(Beginning of Dataset extract)
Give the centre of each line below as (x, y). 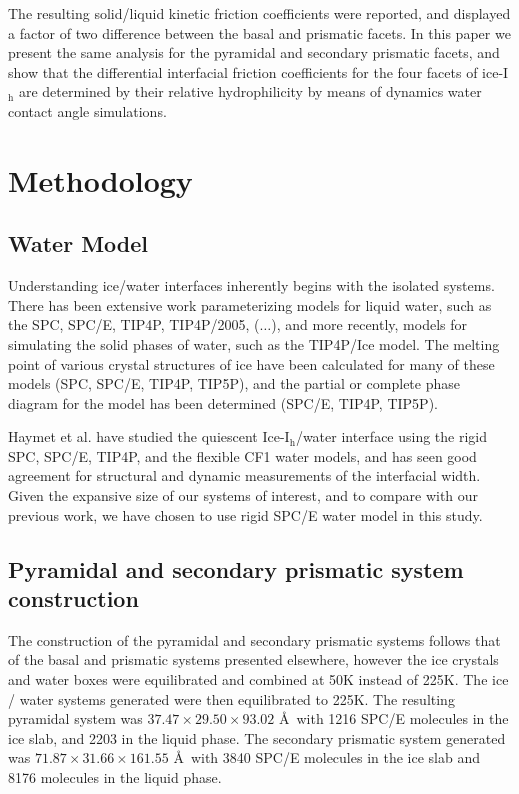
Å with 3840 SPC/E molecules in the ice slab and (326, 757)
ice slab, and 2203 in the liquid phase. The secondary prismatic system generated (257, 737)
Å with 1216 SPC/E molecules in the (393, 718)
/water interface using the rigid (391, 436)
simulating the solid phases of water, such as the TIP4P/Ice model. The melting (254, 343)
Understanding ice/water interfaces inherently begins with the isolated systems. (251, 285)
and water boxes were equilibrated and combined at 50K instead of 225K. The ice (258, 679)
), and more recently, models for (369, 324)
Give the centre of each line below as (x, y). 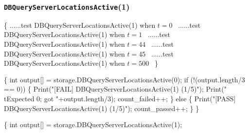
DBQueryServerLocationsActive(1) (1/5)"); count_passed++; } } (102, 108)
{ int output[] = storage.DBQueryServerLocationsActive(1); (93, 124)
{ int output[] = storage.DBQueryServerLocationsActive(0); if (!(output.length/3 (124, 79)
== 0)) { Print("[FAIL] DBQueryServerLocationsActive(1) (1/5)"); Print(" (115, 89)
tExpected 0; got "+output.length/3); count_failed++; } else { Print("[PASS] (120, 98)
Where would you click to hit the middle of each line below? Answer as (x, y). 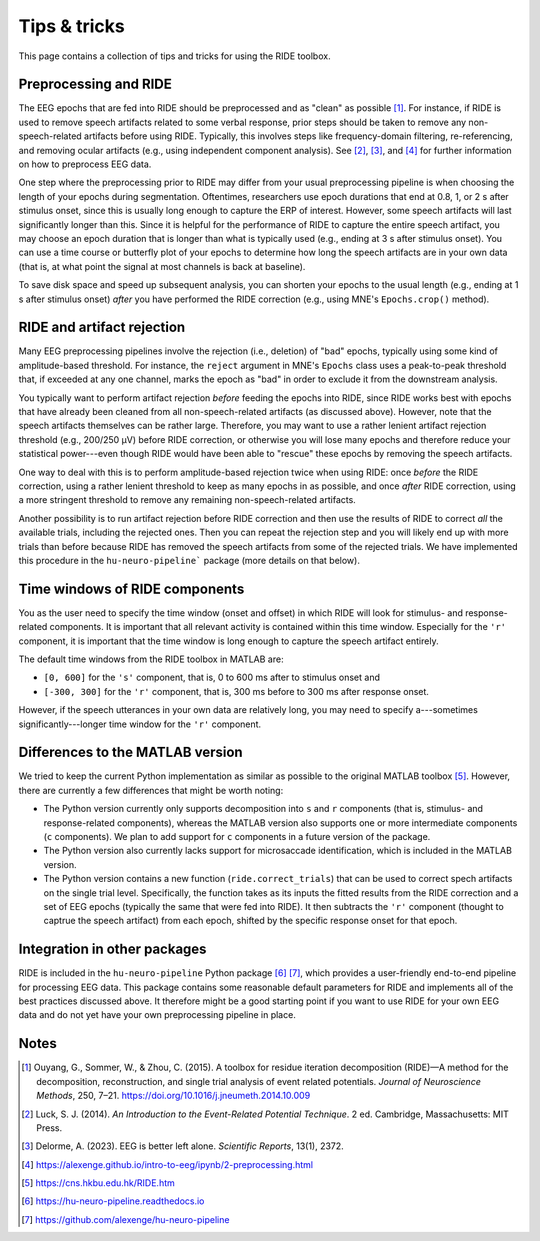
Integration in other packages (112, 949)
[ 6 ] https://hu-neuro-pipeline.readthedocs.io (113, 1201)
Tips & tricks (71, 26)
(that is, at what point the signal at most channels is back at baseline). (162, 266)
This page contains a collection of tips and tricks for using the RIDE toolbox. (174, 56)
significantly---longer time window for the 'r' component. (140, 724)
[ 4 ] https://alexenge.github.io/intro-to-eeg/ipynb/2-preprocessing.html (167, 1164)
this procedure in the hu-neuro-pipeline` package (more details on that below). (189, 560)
(End of Dataset extract)
(Beginning of Dataset extract)
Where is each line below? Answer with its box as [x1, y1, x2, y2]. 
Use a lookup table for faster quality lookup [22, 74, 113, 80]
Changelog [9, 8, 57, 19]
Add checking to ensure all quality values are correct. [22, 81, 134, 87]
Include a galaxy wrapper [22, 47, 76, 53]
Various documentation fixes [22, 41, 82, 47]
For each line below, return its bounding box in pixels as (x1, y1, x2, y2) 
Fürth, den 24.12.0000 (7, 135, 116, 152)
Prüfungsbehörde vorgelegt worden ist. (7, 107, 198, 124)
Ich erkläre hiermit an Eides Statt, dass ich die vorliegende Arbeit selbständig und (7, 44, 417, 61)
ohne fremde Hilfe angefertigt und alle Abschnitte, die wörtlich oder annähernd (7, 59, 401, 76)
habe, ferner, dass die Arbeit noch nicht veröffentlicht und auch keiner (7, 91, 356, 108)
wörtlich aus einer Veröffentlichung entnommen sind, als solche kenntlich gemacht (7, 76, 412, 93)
(End of Dataset extract)
(Beginning of Dataset extract)
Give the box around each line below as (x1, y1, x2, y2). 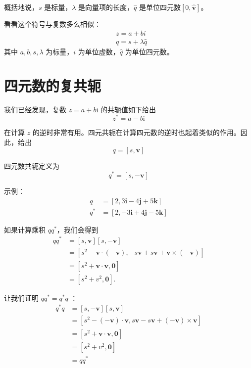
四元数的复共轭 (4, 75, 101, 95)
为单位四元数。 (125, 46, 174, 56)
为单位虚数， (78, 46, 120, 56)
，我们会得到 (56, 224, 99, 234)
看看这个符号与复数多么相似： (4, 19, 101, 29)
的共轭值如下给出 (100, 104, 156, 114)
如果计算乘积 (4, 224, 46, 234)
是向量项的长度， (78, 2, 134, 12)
(End of Dataset extract)
Report each line in the data above that holds the word "length" by copying it.

{ int output[] = storage.DBQueryServerLocationsActive(0); if (!(output.length/3 (124, 79)
tExpected 0; got "+output.length/3); count_failed++; } else { Print("[PASS] (120, 98)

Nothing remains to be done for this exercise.